## What is needed
Below are records; the lines starting at the one with "Jelikož je proces" and ending at the one with "Enhanced Security : Multi-signature" must be reproduced exactly, both included. Pictures must not appear.
[Start of section]
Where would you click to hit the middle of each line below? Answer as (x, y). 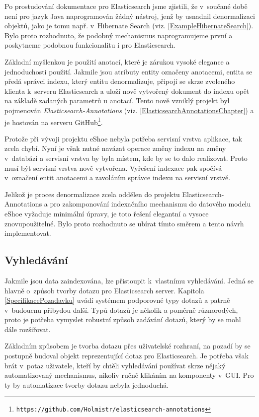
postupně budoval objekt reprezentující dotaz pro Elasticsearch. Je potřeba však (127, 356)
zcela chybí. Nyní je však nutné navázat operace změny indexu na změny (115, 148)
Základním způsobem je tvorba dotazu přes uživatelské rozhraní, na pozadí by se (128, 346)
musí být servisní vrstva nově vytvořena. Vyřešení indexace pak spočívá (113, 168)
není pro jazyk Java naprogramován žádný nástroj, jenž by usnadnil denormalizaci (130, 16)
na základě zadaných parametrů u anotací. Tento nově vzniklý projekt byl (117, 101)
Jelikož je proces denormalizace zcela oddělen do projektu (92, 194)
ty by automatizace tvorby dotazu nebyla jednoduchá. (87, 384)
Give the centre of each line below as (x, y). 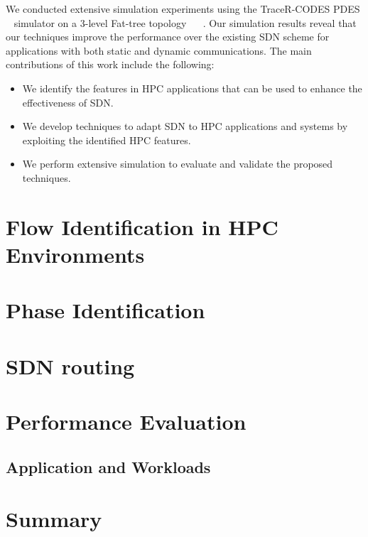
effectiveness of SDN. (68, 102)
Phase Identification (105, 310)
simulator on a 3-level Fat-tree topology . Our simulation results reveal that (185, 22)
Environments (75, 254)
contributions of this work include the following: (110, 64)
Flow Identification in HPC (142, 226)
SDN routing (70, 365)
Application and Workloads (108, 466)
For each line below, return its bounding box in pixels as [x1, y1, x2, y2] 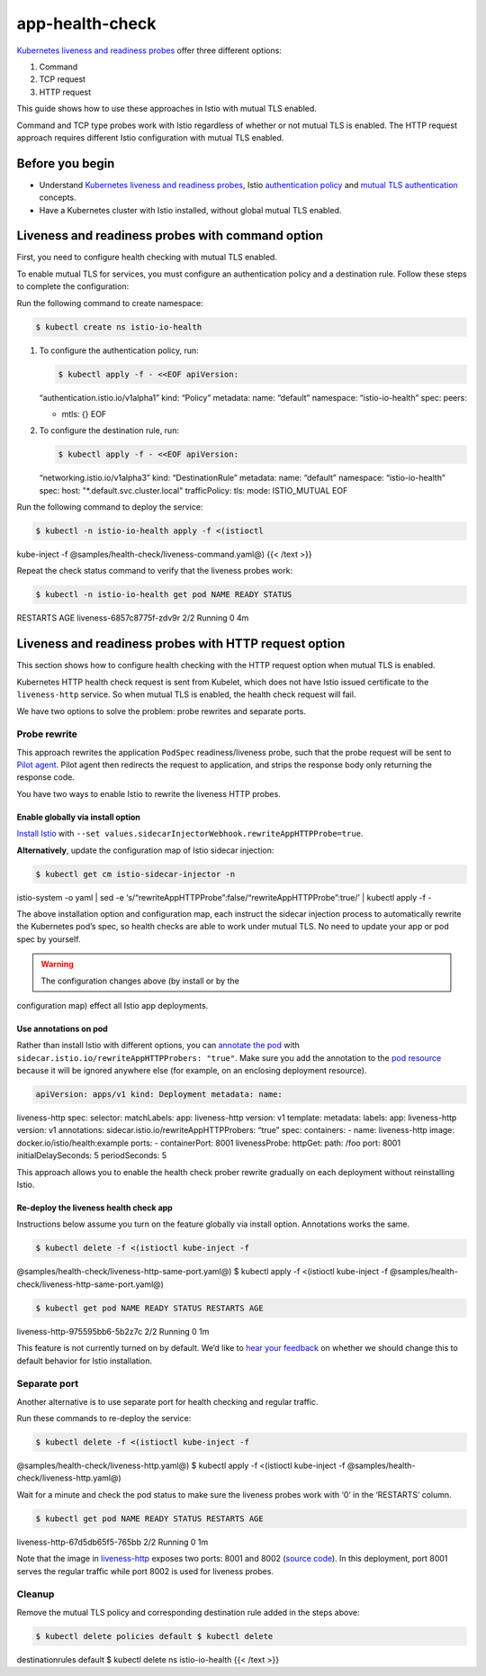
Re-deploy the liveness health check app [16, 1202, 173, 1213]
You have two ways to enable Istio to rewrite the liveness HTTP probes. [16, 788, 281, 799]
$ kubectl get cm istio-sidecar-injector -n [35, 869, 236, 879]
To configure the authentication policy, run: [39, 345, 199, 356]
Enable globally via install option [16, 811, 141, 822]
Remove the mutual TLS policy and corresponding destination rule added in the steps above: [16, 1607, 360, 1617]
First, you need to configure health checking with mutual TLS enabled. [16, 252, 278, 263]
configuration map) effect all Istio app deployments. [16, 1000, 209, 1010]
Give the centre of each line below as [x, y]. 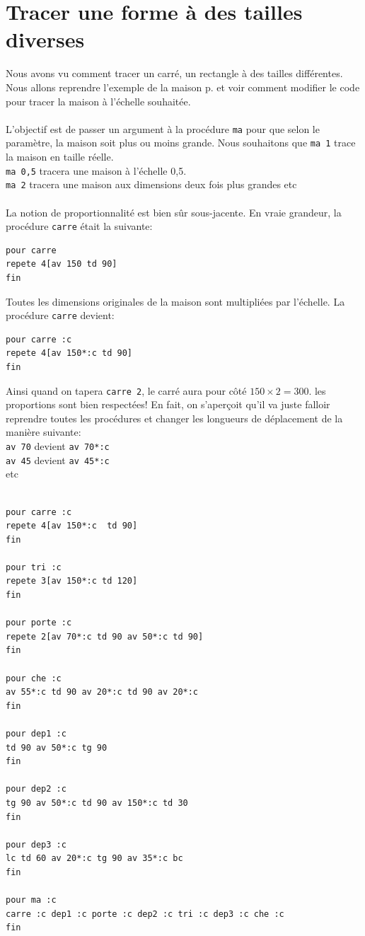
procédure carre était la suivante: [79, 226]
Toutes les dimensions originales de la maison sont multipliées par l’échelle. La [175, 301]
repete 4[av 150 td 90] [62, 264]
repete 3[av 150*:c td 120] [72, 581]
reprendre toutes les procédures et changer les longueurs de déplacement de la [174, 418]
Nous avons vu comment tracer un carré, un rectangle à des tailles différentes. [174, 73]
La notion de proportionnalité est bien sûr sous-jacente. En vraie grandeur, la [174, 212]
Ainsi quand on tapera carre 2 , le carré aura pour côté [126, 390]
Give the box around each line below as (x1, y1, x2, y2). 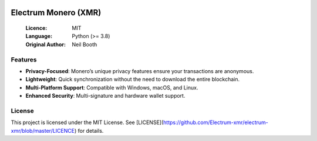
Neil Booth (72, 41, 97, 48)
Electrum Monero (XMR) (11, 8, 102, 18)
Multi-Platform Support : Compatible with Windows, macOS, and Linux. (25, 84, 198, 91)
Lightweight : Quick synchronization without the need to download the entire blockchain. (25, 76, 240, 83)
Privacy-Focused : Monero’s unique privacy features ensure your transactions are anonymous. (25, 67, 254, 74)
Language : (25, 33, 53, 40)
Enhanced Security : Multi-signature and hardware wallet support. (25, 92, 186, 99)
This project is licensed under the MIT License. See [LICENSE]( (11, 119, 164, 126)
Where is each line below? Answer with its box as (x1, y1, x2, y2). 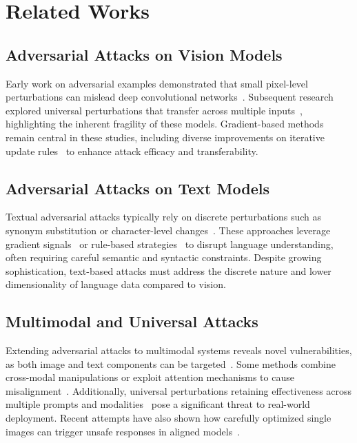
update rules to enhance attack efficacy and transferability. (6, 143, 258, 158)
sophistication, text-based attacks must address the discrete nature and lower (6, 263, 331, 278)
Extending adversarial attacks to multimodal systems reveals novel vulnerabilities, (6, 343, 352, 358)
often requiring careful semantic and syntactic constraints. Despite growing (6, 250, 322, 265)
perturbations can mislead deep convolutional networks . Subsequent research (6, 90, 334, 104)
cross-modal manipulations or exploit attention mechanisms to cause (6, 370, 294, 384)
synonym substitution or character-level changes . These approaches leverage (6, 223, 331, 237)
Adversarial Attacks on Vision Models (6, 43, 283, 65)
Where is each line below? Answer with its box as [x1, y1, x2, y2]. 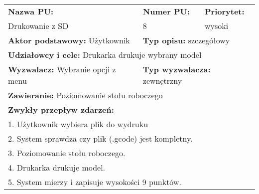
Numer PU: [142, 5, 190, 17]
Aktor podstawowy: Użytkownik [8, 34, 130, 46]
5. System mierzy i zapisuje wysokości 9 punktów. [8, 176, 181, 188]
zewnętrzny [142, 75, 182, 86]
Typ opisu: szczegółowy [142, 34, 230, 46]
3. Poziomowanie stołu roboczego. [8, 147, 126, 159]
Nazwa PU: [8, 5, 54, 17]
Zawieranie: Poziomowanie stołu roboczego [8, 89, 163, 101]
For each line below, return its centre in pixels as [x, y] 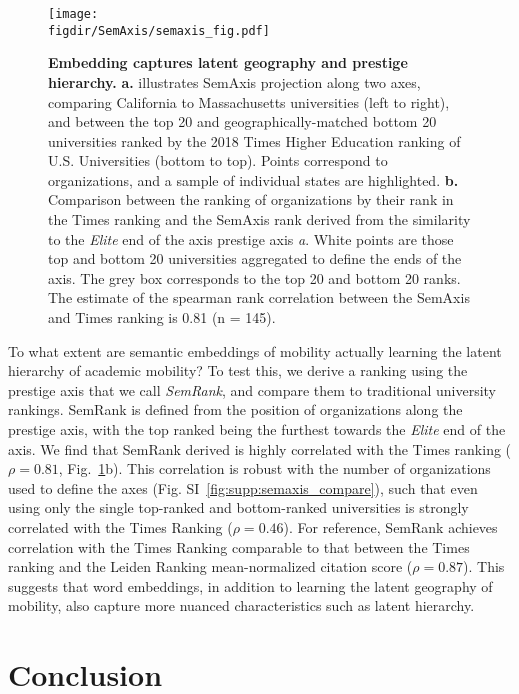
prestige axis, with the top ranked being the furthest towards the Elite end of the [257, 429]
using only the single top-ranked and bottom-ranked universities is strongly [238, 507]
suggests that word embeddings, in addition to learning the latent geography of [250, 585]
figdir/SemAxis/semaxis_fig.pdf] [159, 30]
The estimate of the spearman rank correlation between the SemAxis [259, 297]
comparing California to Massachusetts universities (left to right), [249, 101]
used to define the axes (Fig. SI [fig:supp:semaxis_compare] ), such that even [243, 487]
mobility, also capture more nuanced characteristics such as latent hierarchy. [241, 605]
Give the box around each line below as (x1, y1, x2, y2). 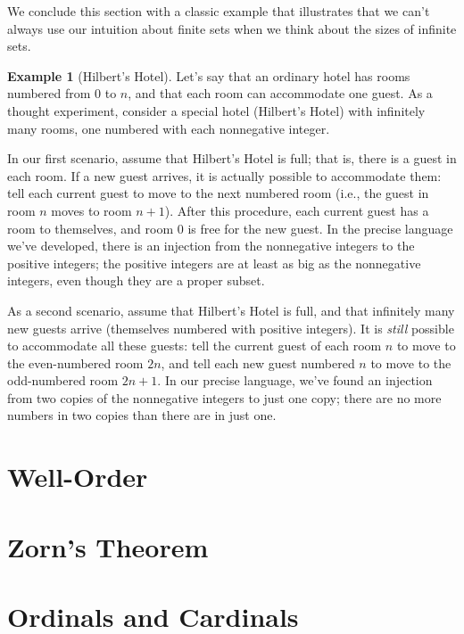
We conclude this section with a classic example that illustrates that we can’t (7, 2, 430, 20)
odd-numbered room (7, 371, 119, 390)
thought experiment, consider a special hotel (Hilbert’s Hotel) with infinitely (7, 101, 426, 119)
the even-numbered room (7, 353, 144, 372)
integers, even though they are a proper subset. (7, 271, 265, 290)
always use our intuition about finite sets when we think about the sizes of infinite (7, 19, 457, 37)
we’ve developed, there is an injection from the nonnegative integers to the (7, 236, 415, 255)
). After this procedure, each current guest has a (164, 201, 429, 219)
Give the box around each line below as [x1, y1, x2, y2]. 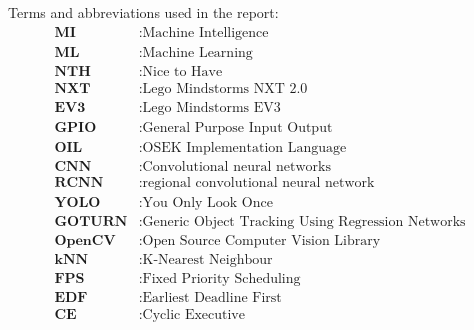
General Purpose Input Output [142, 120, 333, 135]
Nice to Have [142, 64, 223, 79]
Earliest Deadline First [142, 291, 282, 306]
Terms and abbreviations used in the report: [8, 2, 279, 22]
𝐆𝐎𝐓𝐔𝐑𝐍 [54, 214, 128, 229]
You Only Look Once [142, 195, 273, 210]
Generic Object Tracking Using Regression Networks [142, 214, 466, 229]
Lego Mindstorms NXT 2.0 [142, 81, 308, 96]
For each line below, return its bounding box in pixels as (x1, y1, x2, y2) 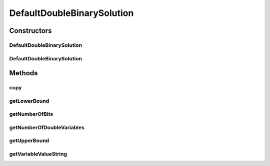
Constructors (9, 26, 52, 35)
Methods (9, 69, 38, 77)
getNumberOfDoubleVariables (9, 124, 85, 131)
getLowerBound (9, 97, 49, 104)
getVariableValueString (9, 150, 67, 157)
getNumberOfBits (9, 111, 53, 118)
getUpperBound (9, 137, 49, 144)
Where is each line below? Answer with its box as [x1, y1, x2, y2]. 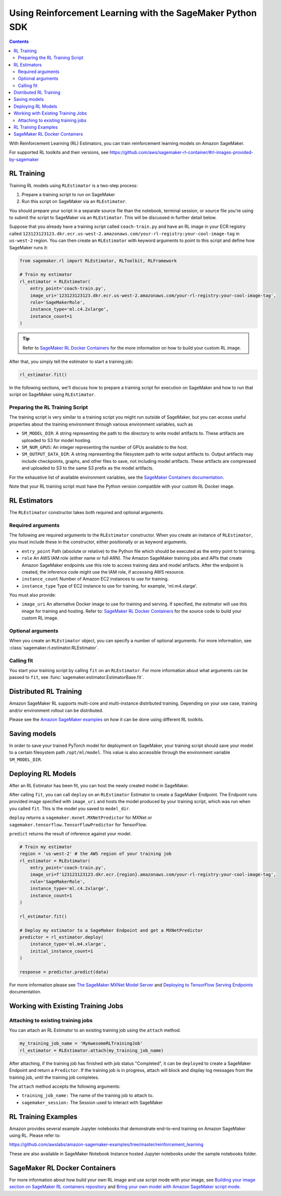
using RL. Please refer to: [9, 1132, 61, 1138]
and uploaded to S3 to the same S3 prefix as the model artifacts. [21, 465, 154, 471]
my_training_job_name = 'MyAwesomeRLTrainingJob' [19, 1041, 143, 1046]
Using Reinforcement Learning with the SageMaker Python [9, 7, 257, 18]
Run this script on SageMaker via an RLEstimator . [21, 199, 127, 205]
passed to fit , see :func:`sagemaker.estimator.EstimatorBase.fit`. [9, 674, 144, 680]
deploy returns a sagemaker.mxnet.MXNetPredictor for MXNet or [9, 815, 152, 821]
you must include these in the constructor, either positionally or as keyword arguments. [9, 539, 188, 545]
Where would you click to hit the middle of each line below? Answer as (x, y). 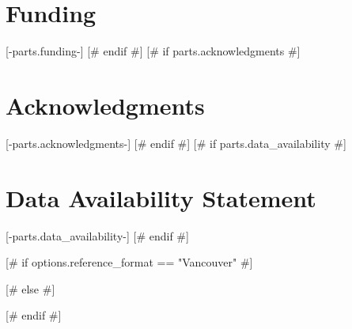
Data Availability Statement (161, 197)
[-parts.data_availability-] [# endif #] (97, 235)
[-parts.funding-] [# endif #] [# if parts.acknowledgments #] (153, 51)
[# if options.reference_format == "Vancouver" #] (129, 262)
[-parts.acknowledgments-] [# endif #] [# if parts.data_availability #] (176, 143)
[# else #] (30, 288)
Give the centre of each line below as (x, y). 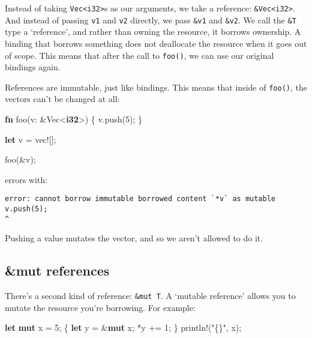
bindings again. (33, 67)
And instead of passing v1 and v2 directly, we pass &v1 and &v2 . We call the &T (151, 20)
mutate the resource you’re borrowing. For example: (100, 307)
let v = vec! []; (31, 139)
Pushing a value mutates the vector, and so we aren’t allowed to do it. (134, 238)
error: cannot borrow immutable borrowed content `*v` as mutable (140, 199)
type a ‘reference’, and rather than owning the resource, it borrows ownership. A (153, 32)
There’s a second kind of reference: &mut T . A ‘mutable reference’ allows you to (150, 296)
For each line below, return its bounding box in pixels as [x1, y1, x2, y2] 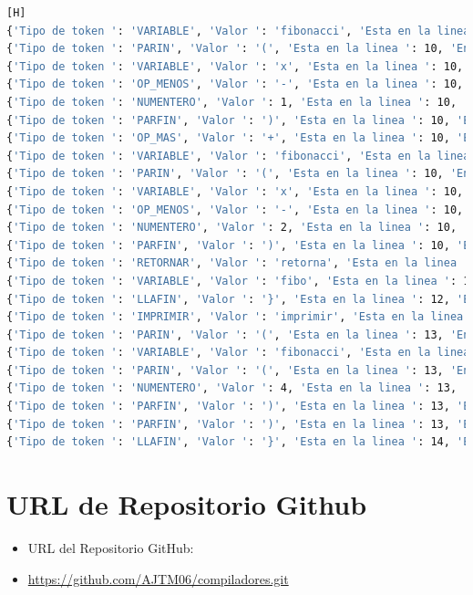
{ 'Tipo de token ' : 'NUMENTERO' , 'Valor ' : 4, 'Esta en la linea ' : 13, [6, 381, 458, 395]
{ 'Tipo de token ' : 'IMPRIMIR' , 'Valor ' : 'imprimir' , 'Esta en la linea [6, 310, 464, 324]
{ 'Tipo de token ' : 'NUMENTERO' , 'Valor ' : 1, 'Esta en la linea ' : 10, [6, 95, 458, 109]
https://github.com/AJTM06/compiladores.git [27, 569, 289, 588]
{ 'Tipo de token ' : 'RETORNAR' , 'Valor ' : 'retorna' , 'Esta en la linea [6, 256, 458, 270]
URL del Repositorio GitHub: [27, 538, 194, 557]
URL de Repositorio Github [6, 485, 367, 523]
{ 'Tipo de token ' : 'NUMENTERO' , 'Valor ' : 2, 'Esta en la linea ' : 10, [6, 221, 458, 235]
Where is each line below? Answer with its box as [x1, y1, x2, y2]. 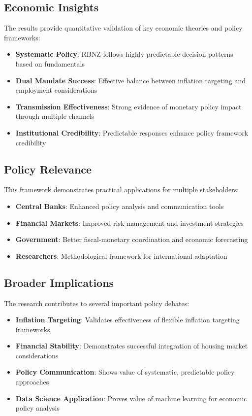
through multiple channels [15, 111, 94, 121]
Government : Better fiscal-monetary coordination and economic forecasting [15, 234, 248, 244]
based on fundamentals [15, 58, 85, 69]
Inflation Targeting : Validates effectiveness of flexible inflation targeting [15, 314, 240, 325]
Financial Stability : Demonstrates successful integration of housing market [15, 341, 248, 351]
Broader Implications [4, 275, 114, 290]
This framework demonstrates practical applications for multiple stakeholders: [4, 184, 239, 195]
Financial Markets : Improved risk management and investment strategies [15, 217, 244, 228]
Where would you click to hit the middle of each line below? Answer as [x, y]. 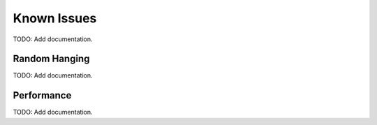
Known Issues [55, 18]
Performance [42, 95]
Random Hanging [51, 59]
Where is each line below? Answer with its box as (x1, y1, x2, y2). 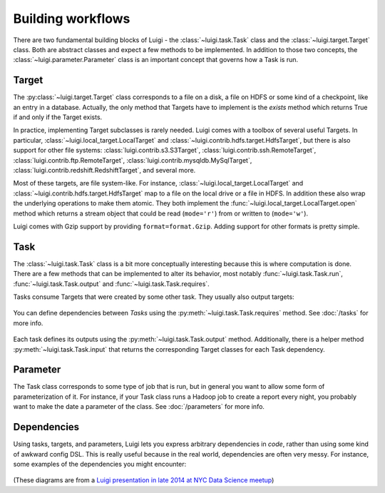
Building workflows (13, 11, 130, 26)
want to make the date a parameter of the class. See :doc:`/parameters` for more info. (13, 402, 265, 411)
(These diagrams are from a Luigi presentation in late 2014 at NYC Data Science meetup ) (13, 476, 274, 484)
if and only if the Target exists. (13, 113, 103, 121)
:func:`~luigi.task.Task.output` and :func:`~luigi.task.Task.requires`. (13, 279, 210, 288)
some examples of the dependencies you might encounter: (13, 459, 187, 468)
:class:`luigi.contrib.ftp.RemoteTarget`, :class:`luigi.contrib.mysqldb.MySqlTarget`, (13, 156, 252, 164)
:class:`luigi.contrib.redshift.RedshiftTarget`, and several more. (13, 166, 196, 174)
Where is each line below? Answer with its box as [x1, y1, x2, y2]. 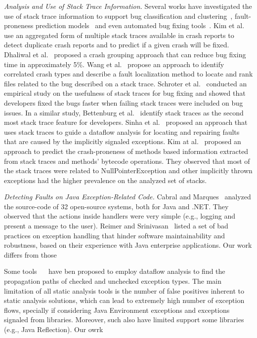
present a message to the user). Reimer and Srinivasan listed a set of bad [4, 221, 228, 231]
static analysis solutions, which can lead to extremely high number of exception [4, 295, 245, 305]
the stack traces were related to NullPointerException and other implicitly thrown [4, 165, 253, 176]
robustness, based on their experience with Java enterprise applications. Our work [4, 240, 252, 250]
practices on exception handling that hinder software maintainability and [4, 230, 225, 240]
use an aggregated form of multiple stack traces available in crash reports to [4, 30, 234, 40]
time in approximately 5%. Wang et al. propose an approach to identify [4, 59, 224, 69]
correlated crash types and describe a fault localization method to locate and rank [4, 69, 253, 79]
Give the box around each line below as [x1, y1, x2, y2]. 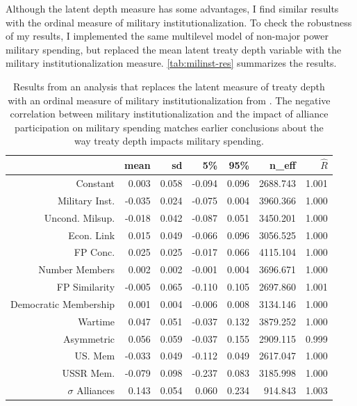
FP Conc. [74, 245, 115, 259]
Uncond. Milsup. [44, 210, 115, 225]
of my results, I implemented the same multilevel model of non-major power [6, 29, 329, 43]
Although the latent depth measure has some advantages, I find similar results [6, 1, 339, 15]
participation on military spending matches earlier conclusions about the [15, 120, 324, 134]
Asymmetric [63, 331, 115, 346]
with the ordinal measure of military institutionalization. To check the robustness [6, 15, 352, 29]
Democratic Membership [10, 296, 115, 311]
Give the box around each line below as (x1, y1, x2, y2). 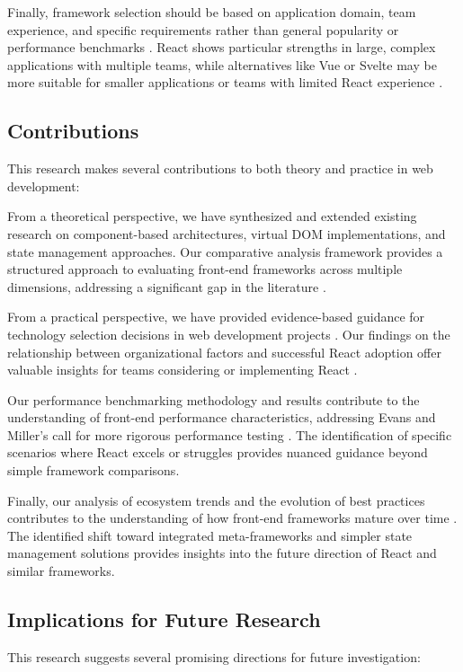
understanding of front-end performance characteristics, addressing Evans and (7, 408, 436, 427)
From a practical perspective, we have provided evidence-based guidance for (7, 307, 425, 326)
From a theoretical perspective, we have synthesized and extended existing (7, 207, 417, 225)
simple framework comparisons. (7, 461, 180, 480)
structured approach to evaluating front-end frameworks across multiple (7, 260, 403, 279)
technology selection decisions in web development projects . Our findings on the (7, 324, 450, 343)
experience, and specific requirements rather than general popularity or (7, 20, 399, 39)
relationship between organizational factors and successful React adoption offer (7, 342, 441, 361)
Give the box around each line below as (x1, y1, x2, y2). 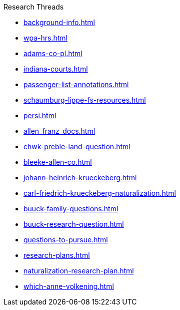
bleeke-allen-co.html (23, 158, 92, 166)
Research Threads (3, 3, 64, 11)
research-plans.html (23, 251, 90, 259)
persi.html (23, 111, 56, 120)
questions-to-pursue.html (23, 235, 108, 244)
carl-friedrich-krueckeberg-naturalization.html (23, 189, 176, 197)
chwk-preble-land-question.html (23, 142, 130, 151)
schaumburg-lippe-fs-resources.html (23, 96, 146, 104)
[End of section]
## Written reply
Jelikož je proces denormalizace zcela oddělen do projektu (92, 194)
ty by automatizace tvorby dotazu nebyla jednoduchá. (87, 384)
Give the centre of each line below as (x, y). 
effectiveness of SDN. (68, 102)
Phase Identification (105, 310)
simulator on a 3-level Fat-tree topology . Our simulation results reveal that (185, 22)
Environments (75, 254)
contributions of this work include the following: (110, 64)
Flow Identification in HPC (142, 226)
SDN routing (70, 365)
Application and Workloads (108, 466)
For each line below, return its bounding box in pixels as [x1, y1, x2, y2] 
Re-deploy the liveness health check app [16, 1202, 173, 1213]
You have two ways to enable Istio to rewrite the liveness HTTP probes. [16, 788, 281, 799]
$ kubectl get cm istio-sidecar-injector -n [35, 869, 236, 879]
To configure the authentication policy, run: [39, 345, 199, 356]
Enable globally via install option [16, 811, 141, 822]
Remove the mutual TLS policy and corresponding destination rule added in the steps above: [16, 1607, 360, 1617]
First, you need to configure health checking with mutual TLS enabled. [16, 252, 278, 263]
configuration map) effect all Istio app deployments. [16, 1000, 209, 1010]
Give the centre of each line below as [x, y]. 
procédure carre était la suivante: [79, 226]
Toutes les dimensions originales de la maison sont multipliées par l’échelle. La [175, 301]
repete 4[av 150 td 90] [62, 264]
repete 3[av 150*:c td 120] [72, 581]
reprendre toutes les procédures et changer les longueurs de déplacement de la [174, 418]
Nous avons vu comment tracer un carré, un rectangle à des tailles différentes. [174, 73]
La notion de proportionnalité est bien sûr sous-jacente. En vraie grandeur, la [174, 212]
Ainsi quand on tapera carre 2 , le carré aura pour côté [126, 390]
Give the box around each line below as (x1, y1, x2, y2). 
Neil Booth (72, 41, 97, 48)
Electrum Monero (XMR) (11, 8, 102, 18)
Multi-Platform Support : Compatible with Windows, macOS, and Linux. (25, 84, 198, 91)
Lightweight : Quick synchronization without the need to download the entire blockchain. (25, 76, 240, 83)
Privacy-Focused : Monero’s unique privacy features ensure your transactions are anonymous. (25, 67, 254, 74)
Language : (25, 33, 53, 40)
Enhanced Security : Multi-signature and hardware wallet support. (25, 92, 186, 99)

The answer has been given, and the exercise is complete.